Un’intera giornata per dare un’ emblematica testimonianza della molteplicità delle angolature sotto cui è possibile ascoltare quanto ci viene tramandato dalla storia, ma anche quanto ci viene proposto dalla quotidianità nella massa informativa entro cui la contemporaneità è immersa.

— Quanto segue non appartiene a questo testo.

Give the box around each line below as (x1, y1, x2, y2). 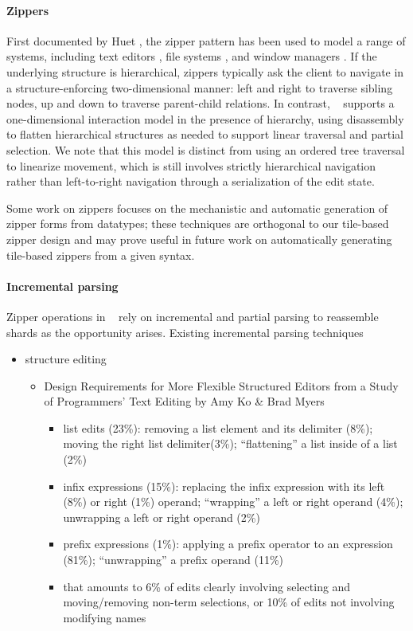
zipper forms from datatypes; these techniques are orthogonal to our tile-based (6, 215, 389, 232)
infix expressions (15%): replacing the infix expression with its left (63, 477, 385, 494)
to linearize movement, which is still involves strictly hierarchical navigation (6, 157, 376, 174)
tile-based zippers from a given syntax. (6, 246, 195, 263)
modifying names (63, 609, 146, 625)
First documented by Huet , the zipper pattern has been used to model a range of (6, 32, 406, 49)
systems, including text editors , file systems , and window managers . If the (6, 48, 377, 65)
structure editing (25, 351, 107, 367)

L’evento vedrà alternarsi in questa riflessione, il filologo e storico Luciano Canfora: Sulla scrittura: tra filologia e politica; il giurista ed ex Ministro di Grazia e Giustizia del governo Prodi, Giovanni Maria Flick: Leggere la Costituzione, l’articolo 3; lo scrittore e filosofo Lorenzo Chiuchiù: Leggere la letteratura, legge e stile, Kafka e Dostoevskij; il docente di Lingua e letteratura greca dell’Università di Perugia, Donato Loscalzo: Leggere la classicità, Scrittura, tradizione, interpretazione e il docente di teologia morale dell’Istituto Teologico di Assisi, Carlo Maccari: Leggere la Bibbia, Chiamati dalla parola di Dio. La lettura cristiana della Bibbia.
Importante in questo contesto il confronto con Luciano Canfora, riservato a docenti e studenti universitari su: Insegnare le lingue classiche oggi
Il primo di una serie di incontri che segnano l’evoluzione del Cortile di Francesco verso un percorso non legato a specifiche cadenze temporali, ma improntato alla necessità di costante approfondimento tematico.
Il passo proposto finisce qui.